The record on which this motion is decided must reflect “ ‘conditions as of the time termination is sought.’ ” Gilmore, 220 F.3d at 1010 • (quoting Benjamin v. Jacobson, 172 F.3d 144, 166 (2nd Cir.1999)). “Because the PLRA directs a district court to look to current conditions, and because the existing record at the time the motion for termination is filed will often be inadequate for purposes of this determination, the party opposing termination must be given the opportunity to submit additional evidence in an effort to show current and ongoing constitutional violations.” Hadix v. Johnson, 228 F.3d 662, 671-72 (6th Cir.2000) (emphasis in text) (and cases cited therein) (emphasis in original).

[961]*961Defendants’ motion, filed January 7, 2013, is supported by two declarations of staff with the CDCR Division of Correctional Health Care Services and declarations from the former Chief of the Health Care Placement Oversight Program, the Acting Statewide Mental Health Deputy Director for CDCR, and the Director of the Facility Planning, Construction and Management Division for the CDCR, as well as two expert reports, one of which is a joint report by three experts and one of which is a solo report. With the exception of evidence of planned and ongoing construction, the evidentiary material tendered by defendants with their motion covers the period through the end of 2012.

On January 18, 2013, pursuant to court order, the Special Master filed his Twenty-Fifth Round Monitoring Report (“Twenty-Fifth Round Report”) (ECF No. 4298). It was circulated to the parties on December 28, 2012. It is the Special Master’s twenty-fifth report to the court on defendants’ compliance with the remedial plan in this action, currently referred to as the Revised Program Guide.
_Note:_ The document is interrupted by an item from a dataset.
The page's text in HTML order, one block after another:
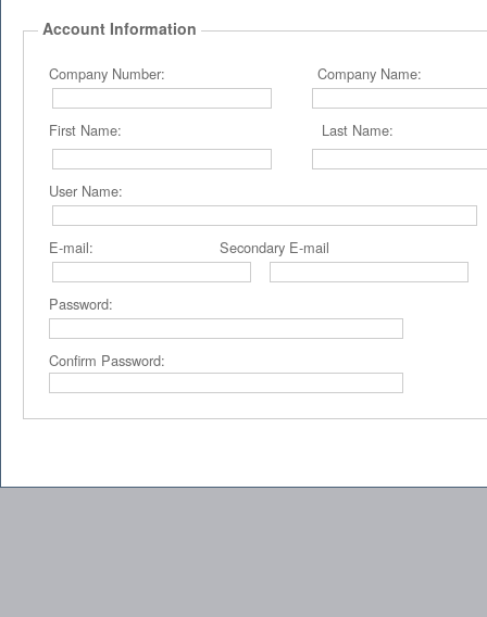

It covers the period from May 1, 2012 through September 11, 2012, and is based on visits by the Special Master and his monitoring team to twenty-three prison institutions and document reviews for the remaining institutions. Twenty-Fifth Round Monitoring Report (ECF No. 4298) at 10.3

In opposition to defendants’ termination motion, plaintiffs filed five expert declarations totaling over 400 pages and accompanied by numerous exhibits, as well as three declarations of counsel with over one hundred additional exhibits. Plaintiffs have also tendered numerous depositions of defendants’ declarants, experts, and other witnesses.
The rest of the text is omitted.